The statute must be held to apply to the transaction in its essence. If a sale is made under the name of a lease or of a •consolidation, it must be held to be within the proviso above quoted. That the contract in question, if given effect, amounted to a sale of part of the railroad, and of the rights, privileges and franchises connected therewith, there can be no doubt. It was, in effect, a sale of one-half of the road, with all its privileges, between Hastings and Kearney, being by its terms a transfer thereof for the whole period of the grantor’s charter. It would be impossible, consistently with the plainest rule of construction, to hold that under this instrument no part of the property or franchises of the lessor was intended to be sold. The contract must, therefore, be held unauthorized and invalid, unless it can be shown that it was ratified by the stockholders as required by the statute. It devolved upon petitioner to show such ratification. If it be claimed that this can be shown I will give the petitioner the opportunity to show it, by directing a master to take proof and report upon that question. But if, as I suppose the fact to be, there was no such ratification, my decision is that nothing can be recovered upon the contract as such.

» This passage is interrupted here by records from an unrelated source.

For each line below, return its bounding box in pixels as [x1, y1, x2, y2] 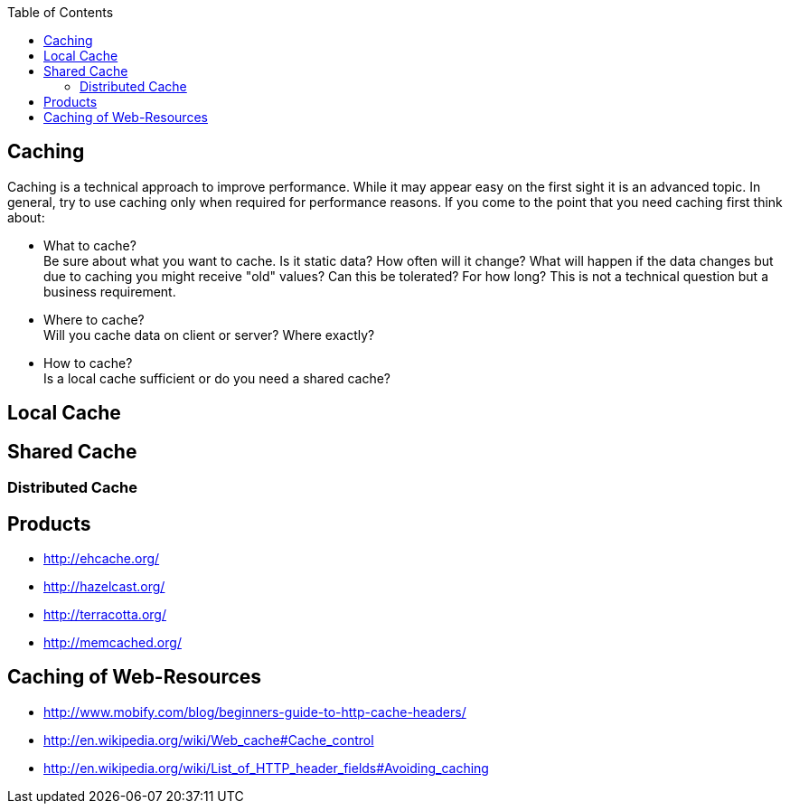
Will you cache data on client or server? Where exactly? [43, 326, 375, 343]
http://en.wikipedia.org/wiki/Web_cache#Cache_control [43, 731, 374, 748]
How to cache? [43, 354, 133, 371]
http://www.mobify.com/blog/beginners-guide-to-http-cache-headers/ [43, 703, 466, 720]
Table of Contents [7, 5, 114, 20]
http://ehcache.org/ [43, 550, 160, 566]
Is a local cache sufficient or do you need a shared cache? [43, 370, 391, 386]
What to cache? [43, 237, 136, 253]
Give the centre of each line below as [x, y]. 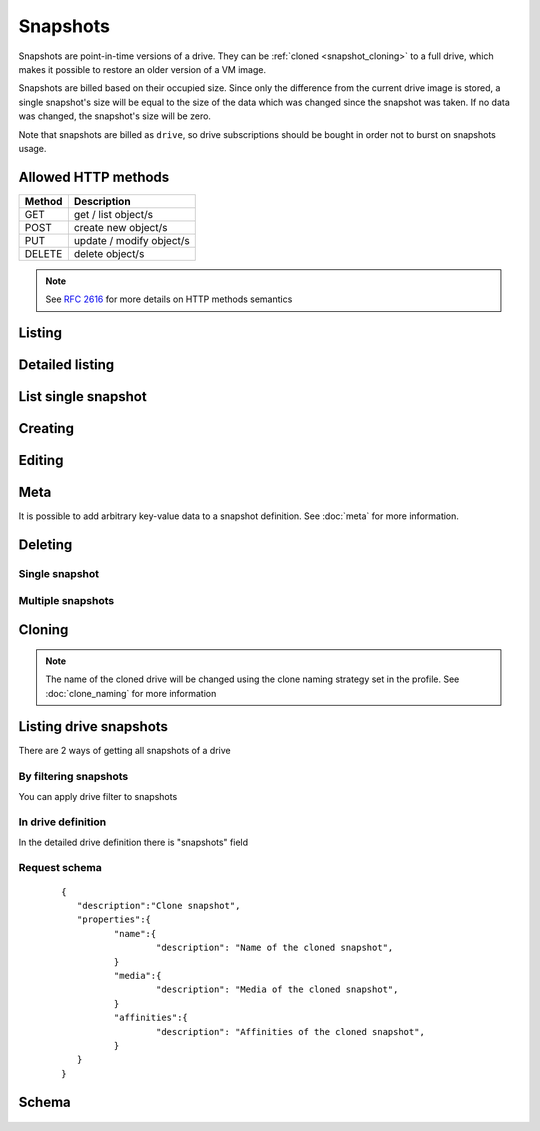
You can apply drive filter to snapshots [98, 796]
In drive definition [62, 822]
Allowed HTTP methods [94, 176]
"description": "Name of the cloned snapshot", [274, 948]
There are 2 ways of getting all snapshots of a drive [124, 751]
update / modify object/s [131, 240]
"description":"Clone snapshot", [158, 906]
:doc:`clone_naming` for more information [131, 693]
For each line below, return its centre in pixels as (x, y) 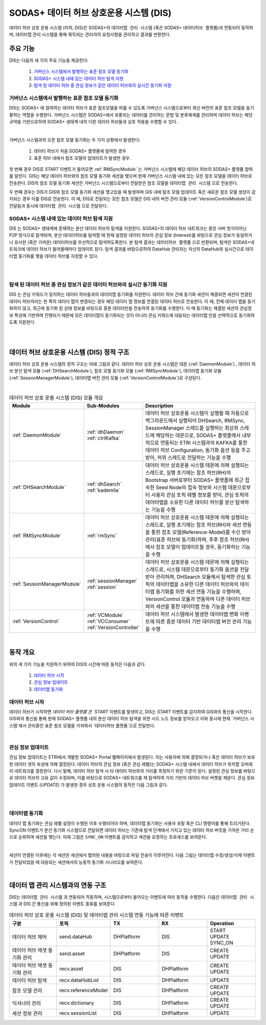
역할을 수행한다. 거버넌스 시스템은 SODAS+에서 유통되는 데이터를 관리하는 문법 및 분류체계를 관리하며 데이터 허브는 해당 (138, 115)
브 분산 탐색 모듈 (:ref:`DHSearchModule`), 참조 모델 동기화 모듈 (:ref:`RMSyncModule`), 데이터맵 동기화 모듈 (115, 371)
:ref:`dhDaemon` (106, 432)
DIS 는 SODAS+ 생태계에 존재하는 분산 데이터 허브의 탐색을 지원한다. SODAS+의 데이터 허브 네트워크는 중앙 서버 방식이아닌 (128, 228)
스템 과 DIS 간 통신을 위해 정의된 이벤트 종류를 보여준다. (62, 904)
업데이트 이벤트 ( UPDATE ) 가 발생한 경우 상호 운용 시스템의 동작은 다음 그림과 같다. (89, 785)
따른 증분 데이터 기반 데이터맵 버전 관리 (199, 622)
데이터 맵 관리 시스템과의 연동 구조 (58, 885)
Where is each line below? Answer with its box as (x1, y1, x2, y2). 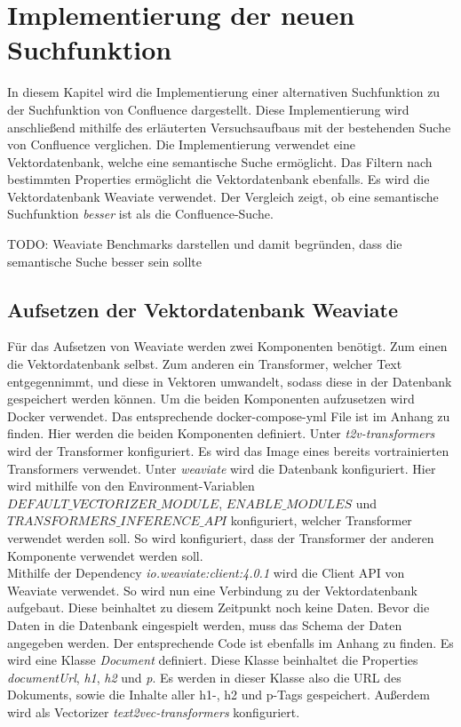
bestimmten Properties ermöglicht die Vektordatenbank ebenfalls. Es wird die (7, 170, 430, 188)
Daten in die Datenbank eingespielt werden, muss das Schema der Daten (7, 615, 402, 634)
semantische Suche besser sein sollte (7, 252, 203, 270)
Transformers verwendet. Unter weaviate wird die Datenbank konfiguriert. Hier (7, 459, 436, 477)
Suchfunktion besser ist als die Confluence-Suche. (7, 204, 274, 223)
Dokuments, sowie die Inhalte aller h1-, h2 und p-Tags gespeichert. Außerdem (7, 685, 430, 704)
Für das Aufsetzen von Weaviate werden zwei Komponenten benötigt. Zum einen (7, 337, 448, 356)
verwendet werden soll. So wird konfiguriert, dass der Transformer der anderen (7, 528, 434, 547)
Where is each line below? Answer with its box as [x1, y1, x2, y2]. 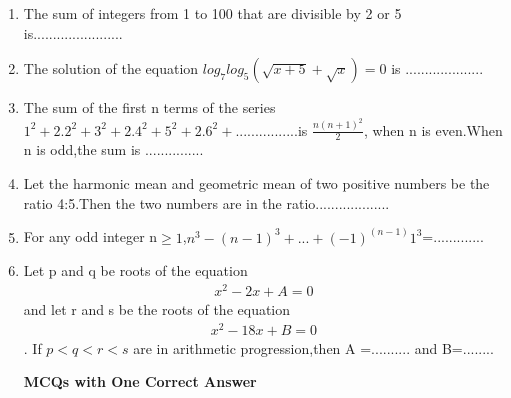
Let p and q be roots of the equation [23, 260, 248, 281]
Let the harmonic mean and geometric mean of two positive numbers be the [23, 173, 490, 194]
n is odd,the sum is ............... [23, 139, 204, 160]
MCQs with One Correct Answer [23, 371, 257, 392]
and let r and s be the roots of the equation [23, 299, 291, 319]
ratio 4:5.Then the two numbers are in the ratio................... [23, 192, 390, 213]
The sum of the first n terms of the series [23, 97, 276, 118]
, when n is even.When [363, 119, 503, 140]
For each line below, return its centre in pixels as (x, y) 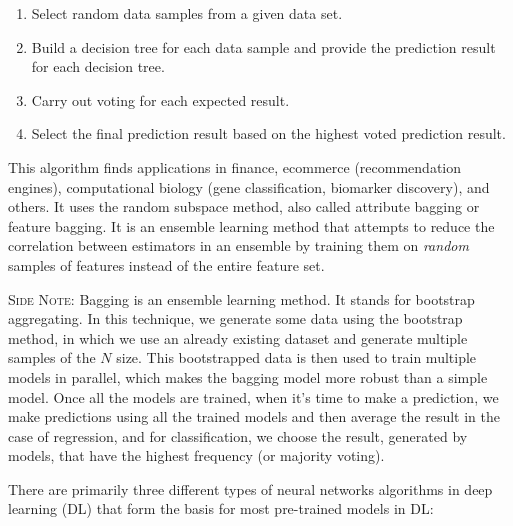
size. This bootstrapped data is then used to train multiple (296, 357)
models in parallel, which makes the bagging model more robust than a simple (248, 376)
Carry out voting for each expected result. (160, 99)
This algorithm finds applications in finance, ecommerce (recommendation (235, 166)
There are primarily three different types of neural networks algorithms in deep (250, 488)
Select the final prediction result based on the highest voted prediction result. (268, 133)
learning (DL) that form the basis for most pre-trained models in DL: (221, 508)
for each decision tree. (98, 66)
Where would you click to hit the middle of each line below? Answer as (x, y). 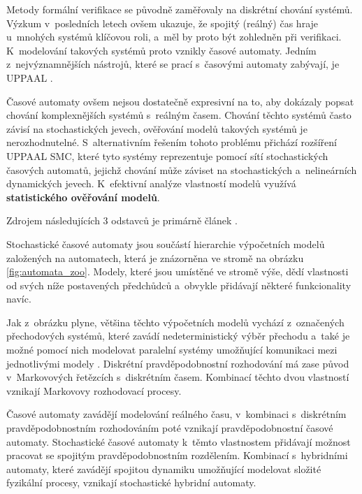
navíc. (19, 299)
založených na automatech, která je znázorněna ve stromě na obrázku (155, 257)
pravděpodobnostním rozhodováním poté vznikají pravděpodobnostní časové (170, 428)
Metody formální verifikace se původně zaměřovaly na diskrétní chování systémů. (180, 9)
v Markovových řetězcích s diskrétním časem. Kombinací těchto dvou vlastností (178, 377)
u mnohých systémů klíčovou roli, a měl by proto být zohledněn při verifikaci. (174, 37)
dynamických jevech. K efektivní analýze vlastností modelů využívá (151, 183)
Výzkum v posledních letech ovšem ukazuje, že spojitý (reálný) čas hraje (162, 23)
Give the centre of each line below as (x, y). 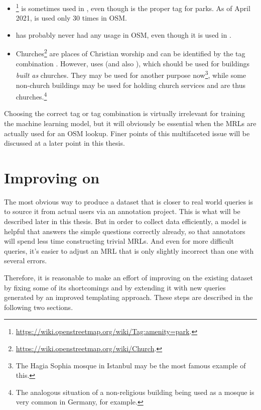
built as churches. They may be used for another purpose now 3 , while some (131, 74)
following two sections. (39, 307)
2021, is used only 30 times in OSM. (71, 18)
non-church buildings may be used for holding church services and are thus (130, 85)
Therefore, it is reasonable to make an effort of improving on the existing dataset (128, 278)
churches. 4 (31, 96)
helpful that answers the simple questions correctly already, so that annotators (125, 231)
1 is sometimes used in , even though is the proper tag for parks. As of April (133, 7)

But inasmuch as the transaction is not tainted with any immorality, I hold that the petitioner is entitled- to recover, ■without regard to the contract, a just compensation for the use of its road and property during the time in controversy. And if the petitioner is content to take decree for the sum •recommended by the master, less the disputed item for depreciation of property, an order may be made accordingly. If this is not accepted the case will be sent to a master to take further testimony and report what would be a reasonable compensation for the use of the property during the period in question, including the depreciation caused by such use. In the event of such reference the question of the effect of the receiver’s admission of certain items as due under the contract will be reserved.